Many companies have recently started to take cybersecurity and data protection even more seriously, particularly driven by the recent General Data Protection Regulation (GDPR) legislation. They are increasing their investment not only to avoid fines—4% of annual income would hurt even the biggest players—but also to avoid damaged reputations and financial loss due to hackers. According to research conducted by Javelin Strategy & Research, every two seconds, another American becomes a victim of online identity fraud. Building a fraud prevention system that detects compromised accounts, and malicious user behaviour is the main goal of this blog post.
For the purposes of this post, let’s assume that we just want to analyze website login attempts by using Kafka Streams’ real-time stream processing technology. These attempts will flow into the system as events, and our risk detection platform will consume the events and seek to detect any of the following situations:
There are many values we could gather from a website login attempt, but in this article, we will focus on the device used in the attempt, the location, and the device’s IP address.
As our requirements stand, we need to perform four different types of analysis. Each new login event will trigger an analysis. An event is a statement of a fact: something that happened in the system. A recorded sequence of these facts is an event stream.

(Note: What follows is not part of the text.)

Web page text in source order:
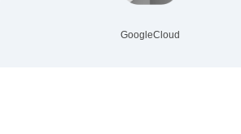
GoogleCloud

As a prerequisite for stream processing, we need a strong foundation—a reliable, scalable, and fault-tolerant event streaming platform that stores our input events and process results. Apache Kafka is an industry standard that serves exactly this purpose. Its core abstraction for a stream of records of a given type is the topic, and each record in a Kafka topic consists of a key, a value, and a timestamp.
We can start out building processing applications using Kafka’s consumer and producer APIs, but at some point, as the processing logic becomes more and more sophisticated, we’ll discover a lot of additional technical work that we need to do. Moreover, as we start to identify some common patterns, we’ll want to use a higher level of abstraction. Luckily, we do not need to build our own abstractions: the Kafka Streams API comes to the rescue.
Kafka Streams is a library that can be used with any application built on a JVM stack; it does not require a separate processing cluster. Such an application, also known as a stream processor, can be deployed on any platform of the user’s choice, as Kafka Streams has no opinions about deployment platforms. The library provides a clearly defined DSL for processing operations, including stateless and stateful operators as well as windowing to handle out-of-order data. All of this, and much more, is based on an event-at-a-time processing model that operates with millisecond latency.